Let's hope Fujitsu doesn't take after Microsoft "security" and embedd the private key in a dll of their driver or within the firmware of the drive.
Right, so if the drive is stolen and put in another machine, the AES key is included on the processor, which is part of the drive?
If you post as Anonymous Coward, don't expect a reply.
My question/concern that I've always had with encryption is how can I recover from a crash? On a normal HD, if Windows won't boot (from a bad MBR or a failing drive), I could hook the drive up as a slave to another machine and start pulling data off of it. Is it possible to do this with any full drive encryption (software or hardware)?
I realize that being able to pull data when hooked up as a slave defeats the purpose of encryption, but I would hope that there is some way (maybe with a key created prior to the failure?) to recover.
your friends at the NSA ask Fujitsu for the back door.
I'm going to stick with kernel-mode volume encryption.
640k ought to be enough for anybody...
Way more than enough.
Maybe this is a sensible design, and there is a software front end to the driver which passes a key you specify to the processor to encrypt data (with all the trimmings; keyfiles, salt, entropy etc), but all the enc/dec overhead is handled on-chip, not in main memory.

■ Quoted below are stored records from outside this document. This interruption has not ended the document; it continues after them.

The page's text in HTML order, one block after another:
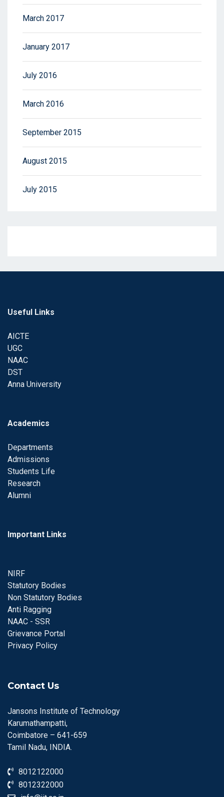
March 2017
January 2017
July 2016
March 2016
September 2015
August 2015
July 2015
Useful Links
AICTE
UGC
NAAC
DST
Anna University
Academics
Departments
Admissions
Students Life
Research
Alumni
Important Links
NIRF
Statutory Bodies
Non Statutory Bodies
Anti Ragging
NAAC - SSR
Grievance Portal
Privacy Policy
Contact Us
Jansons Institute of Technology
Karumathampatti,
Coimbatore – 641-659
Tamil Nadu, INDIA.
8012122000
8012322000
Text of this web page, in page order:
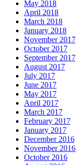
May 2018
April 2018
March 2018
January 2018
November 2017
October 2017
September 2017
August 2017
July 2017
June 2017
May 2017
April 2017
March 2017
February 2017
January 2017
December 2016
November 2016
October 2016
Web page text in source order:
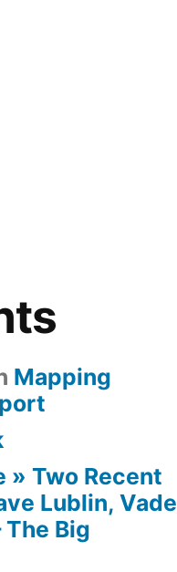
Mapping
» Two Recent
Lublin, Vade
The Big
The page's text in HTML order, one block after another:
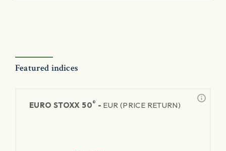
Featured indices
EURO STOXX 50® - EUR (PRICE RETURN)
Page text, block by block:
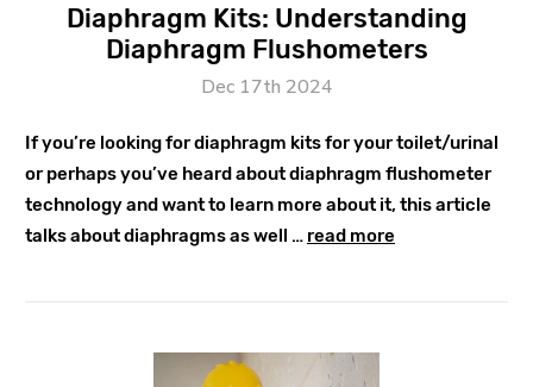
Diaphragm Kits: Understanding
Diaphragm Flushometers
Dec 17th 2024
If you’re looking for diaphragm kits for your toilet/urinal
or perhaps you’ve heard about diaphragm flushometer
technology and want to learn more about it, this article
talks about diaphragms as well … read more
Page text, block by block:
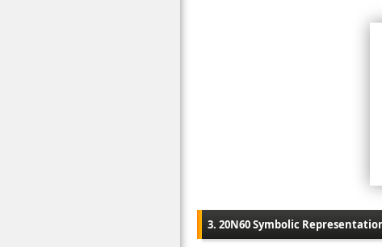
3. 20N60 Symbolic
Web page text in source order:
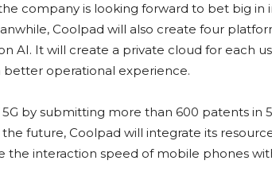
company is looking forward to bet big in
Coolpad will also create four
AI. It will create a private cloud for each
operational experience.
by submitting more than 600 patents in
future, Coolpad will integrate its
the interaction speed of mobile phones
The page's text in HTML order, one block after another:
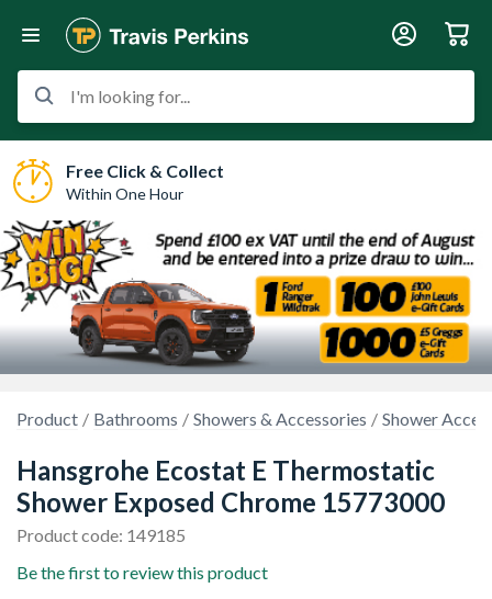
I'm looking for...
Free Click & Collect
Within One Hour
Product Bathrooms Showers & Accessories Shower
Hansgrohe Ecostat E Thermostatic
Shower Exposed Chrome 15773000
Product code: 149185
Be the first to review this product
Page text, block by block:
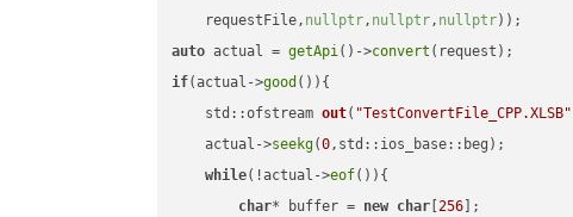
    requestFile,
nullptr, nullptr, nullptr))
auto actual = getApi()->convert
if(actual->good ()){
std::ofstream out( "TestConvertFile_CPP.XLSB"
    actual->
seekg(0,std::ios_base::beg);
while(!actual->eof()){
char* buffer = new char [256 ];
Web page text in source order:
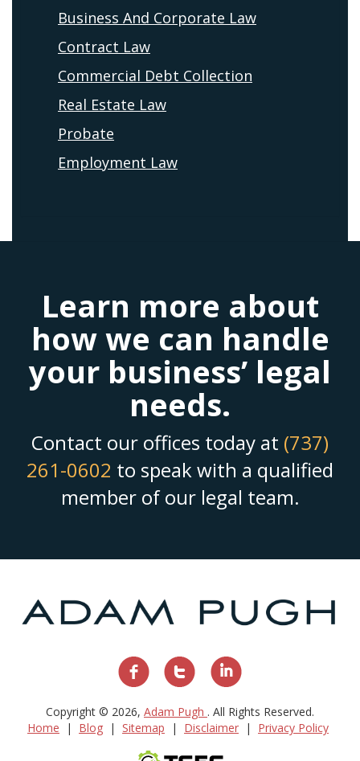
Business And Corporate Law
Contract Law
Commercial Debt Collection
Real Estate Law
Probate
Employment Law
Learn more about
how we can handle
your business’ legal
needs.
Contact our offices today at (737)
261-0602 to speak with a qualified
member of our legal team.
Copyright © 2026, Adam Pugh . All Rights Reserved.
Home
Blog Sitemap Disclaimer Privacy Policy
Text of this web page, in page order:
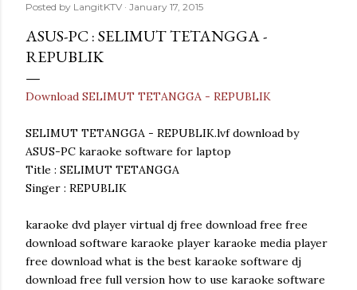
Posted by LangitKTV January 17, 2015
ASUS-PC : SELIMUT TETANGGA -
REPUBLIK
Download SELIMUT TETANGGA - REPUBLIK
SELIMUT TETANGGA - REPUBLIK.lvf download by
ASUS-PC karaoke software for laptop
Title : SELIMUT TETANGGA
Singer : REPUBLIK
karaoke dvd player virtual dj free download free free
download software karaoke player karaoke media player
free download what is the best karaoke software dj
download free full version how to use karaoke software
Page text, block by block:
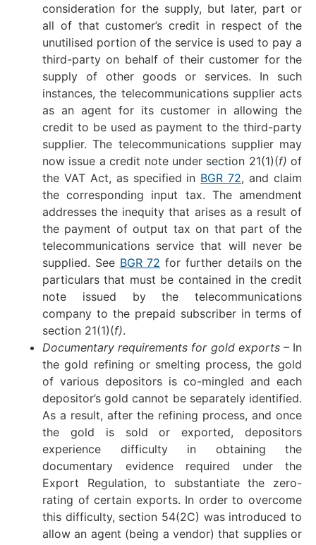
consideration for the supply, but later, part or
all of that customer’s credit in respect of the
unutilised portion of the service is used to pay a
third-party on behalf of their customer for the
supply of other goods or services. In such
instances, the telecommunications supplier acts
as an agent for its customer in allowing the
credit to be used as payment to the third-party
supplier. The telecommunications supplier may
now issue a credit note under section 21(1)(f) of
the VAT Act, as specified in BGR 72, and claim
the corresponding input tax. The amendment
addresses the inequity that arises as a result of
the payment of output tax on that part of the
telecommunications service that will never be
supplied. See BGR 72 for further details on the
particulars that must be contained in the credit
note issued by the telecommunications
company to the prepaid subscriber in terms of
section 21(1)(f).
Documentary requirements for gold exports– In
the gold refining or smelting process, the gold
of various depositors is co-mingled and each
depositor’s gold cannot be separately identified.
As a result, after the refining process, and once
the gold is sold or exported, depositors
experience difficulty in obtaining the
documentary evidence required under the
Export Regulation, to substantiate the zero-
rating of certain exports. In order to overcome
this difficulty, section 54(2C) was introduced to
allow an agent (being a vendor) that supplies or
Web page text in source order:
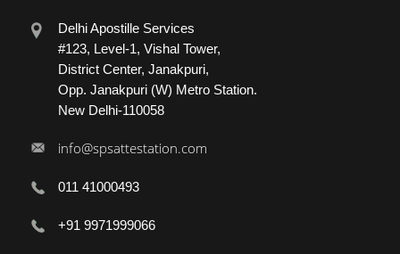
Delhi Apostille Services
#123, Level-1, Vishal Tower,
District Center, Janakpuri,
Opp. Janakpuri (W) Metro Station.
New Delhi-110058
info@spsattestation.com
011 41000493
+91 9971999066
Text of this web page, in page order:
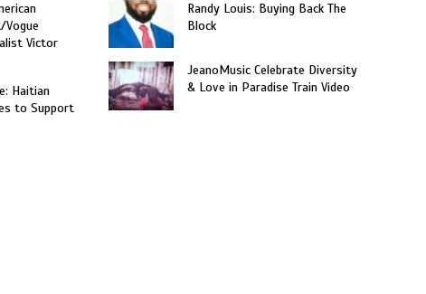
Vogue
Victor
Haitian
to Support
Randy Louis: Buying Back The
Block
JeanoMusic Celebrate Diversity
& Love in Paradise Train Video
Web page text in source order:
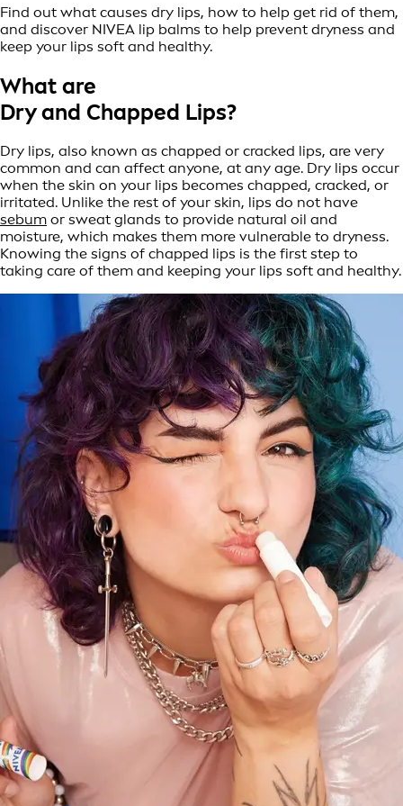
Find out what causes dry lips, how to help get rid of them,
and discover NIVEA lip balms to help prevent dryness and
keep your lips soft and healthy.
What are
Dry and Chapped Lips?
Dry lips, also known as chapped or cracked lips, are very
common and can affect anyone, at any age. Dry lips occur
when the skin on your lips becomes chapped, cracked, or
irritated. Unlike the rest of your skin, lips do not have
sebum or sweat glands to provide natural oil and
moisture, which makes them more vulnerable to dryness.
Knowing the signs of chapped lips is the first step to
taking care of them and keeping your lips soft and healthy.

Kind of like accessing a TrueCrypt volume on a networked machine, if you catch my drift.
Then again, none of these devices seem to have been thought out properly... I'll stick to TrueCrypt volumes and cheap external drives (which, by the way, are more than responsive enough to access DVD video and high quality OGG audio from).
DVD's I own, and OGG from Jamendo.com, obviously.
Finally had enough. Come see us over at https://soylentnews.org/
10 Years from now will we all be content with the promise delivered with quantum cryptography, traveling the globe with all of our data instantly available with 'unbeatable' security?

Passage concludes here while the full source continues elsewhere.